雌虫从早到晚围着他打转,哪怕生气也会直言直语地冲他发飙,这种沉默就是意味着他不在。
去哪儿了?
因为什么急匆匆地离开了他?
智者面上淡淡,脑内盘旋这段时间以来遗忘了什么。
他想起一个被自己忘了很久的名字。
西东。
那个几乎全天待在自己房间的亚雌,存在感小到下意识让虫忽略,这些天沉迷和雌君厮混的智者当然顾不上他。

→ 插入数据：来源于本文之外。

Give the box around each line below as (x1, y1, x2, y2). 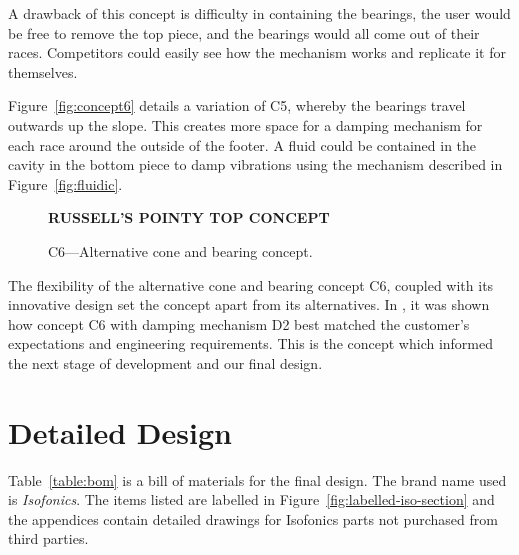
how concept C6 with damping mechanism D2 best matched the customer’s (8, 313, 470, 334)
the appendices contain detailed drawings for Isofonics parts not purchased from (8, 508, 498, 529)
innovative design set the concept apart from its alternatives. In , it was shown (8, 294, 490, 315)
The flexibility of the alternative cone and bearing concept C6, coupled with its (8, 274, 494, 295)
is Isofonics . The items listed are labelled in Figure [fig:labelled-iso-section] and (8, 489, 495, 510)
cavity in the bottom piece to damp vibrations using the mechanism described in (8, 154, 503, 175)
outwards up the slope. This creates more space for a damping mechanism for (8, 114, 483, 135)
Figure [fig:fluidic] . (8, 173, 123, 194)
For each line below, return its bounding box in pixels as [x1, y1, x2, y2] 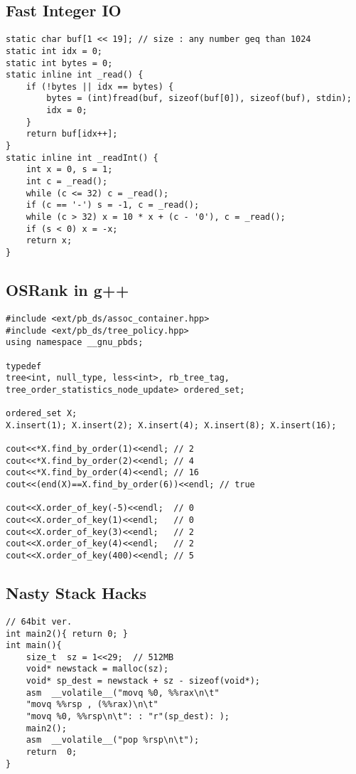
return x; [26, 235, 72, 246]
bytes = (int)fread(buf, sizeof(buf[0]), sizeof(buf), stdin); [46, 93, 352, 104]
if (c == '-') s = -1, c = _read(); [26, 200, 200, 211]
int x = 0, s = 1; [26, 164, 113, 175]
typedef [6, 361, 42, 371]
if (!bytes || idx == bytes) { [26, 81, 174, 92]
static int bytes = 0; [6, 58, 113, 68]
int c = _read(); [26, 176, 108, 187]
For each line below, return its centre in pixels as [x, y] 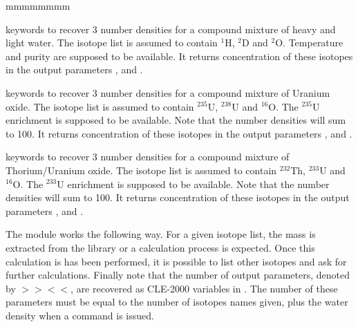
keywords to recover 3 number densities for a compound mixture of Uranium [168, 92]
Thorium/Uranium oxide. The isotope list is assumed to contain [141, 170]
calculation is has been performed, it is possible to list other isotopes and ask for [176, 261]
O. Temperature [309, 43]
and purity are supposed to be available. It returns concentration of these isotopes [179, 56]
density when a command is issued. [80, 315]
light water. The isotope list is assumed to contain [112, 43]
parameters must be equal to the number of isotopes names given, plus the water [177, 302]
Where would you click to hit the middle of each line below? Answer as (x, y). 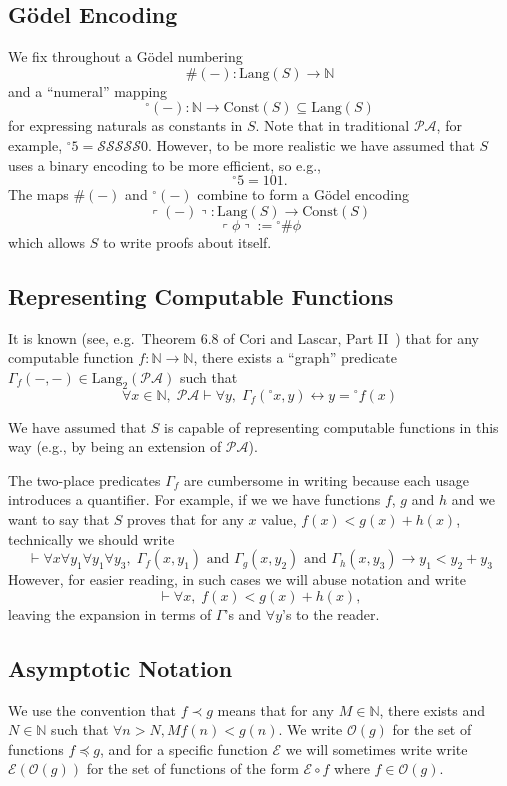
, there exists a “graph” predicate (295, 357)
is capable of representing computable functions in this (331, 426)
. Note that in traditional (332, 125)
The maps (38, 194)
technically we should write (91, 538)
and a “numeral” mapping (88, 90)
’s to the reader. (331, 613)
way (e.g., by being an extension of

对即将发生的情况有了个底,智者拿出光脑检查自己偷按在沈烨身上的定位器。
位置在,他家范围之内?
“居然没跑吗?”
智者真切感受到了意外,他没想到雌虫现在很有可能知晓了全部真相,还不肯逃跑。
智者浅笑一瞬,觉得虫崽的痴情到了让他匪夷所思的地步。
有全部记忆的副人格清楚他的真面目还痴情不悔他能理解。
可一只对他一见钟情的年轻虫,相处还不到十天,怎么有这么大勇气接受他的全部?
阴云遮罩的心情意外晴朗,智者笑了一声,从轮椅上站起,顺着定位去找玩躲猫猫的年轻虫。
沈烨觉得这个世界疯癫了,没救了。
他忘了西东对他说了什么,脑子搅乱成浆糊,但理智还是忠诚地归纳那些话,列出几点塞进他的脑子里。
阿拉科偷窥了他一整年。
他的腿没有瘸,欺骗了整个虫系。
雄主是被阿拉科在新婚夜杀死的,所谓的心脏病发其实是被喂了药。
他有精神疾病,副人格会时不时出来,和阿拉科滚在一起。
还有地下室……
沈烨脸色苍白一片,他翻动各个书籍,找到那本藏在夹缝里的书。
渺茫的希望逐渐熄灭,沈烨眼神沉沉地看着手上的书。
西东小声道:“我这些天一直在找进去的方法,我知道怎么进地下室。”
“……说。”沈烨语气很轻。
“跳个舞。”西东说,“你需要跳一支交际舞,踩到相应的地板格,顺序一个也不能错。”
沈烨心想,真踏马扯淡。
十五分钟后,地下室被打开,沈烨沉默地站在入口前。
西东催促道:“是你说见了地下室就带我走的,我已经带你来了,你……”
“你出去。”沈烨轻声道,“去外面等我。”
西东见他坚定不移,也不敢招惹这只快要崩溃的雌虫,转身跑去外面守门。
沈烨移步走进地下室。
台阶湿滑,长着常年不见阳光的青苔,阴暗窄长的下行阶梯让他感觉压抑至极,几乎要喘不上来气。
沈烨定定地打量过去。
灰色实质的墙壁上,涂着血红色的呓语,恐怖到仿佛是精神病人发病情况下涂抹的疯话。
一句句疯癫的我爱你,组成了这面诡异万分的涂鸦墙。
沈烨不敢多看,闷头往深处走。
“祝你生日快乐……”
悠扬的歌声从室底传来,欢声笑语,像是无数人聚在一起唱生日歌,鼓掌欢庆。
沈烨停下脚步,脸色苍白地看着眼前这一幕。
巨大的投影仪在眼前旋转,在墙壁上一次次倒映着偷拍下的视频。
“祝你生日快乐……”
墙壁上,“沈曲”笑呵呵地鼓掌,在场所有虫都围着中间满脸无奈的雌虫。
“沈烨”郁闷地抱紧头,不想看周围把他当幼崽唱生日歌的长辈们。
“崽子,二十三岁生日快乐!”
“沈曲”大笑着说。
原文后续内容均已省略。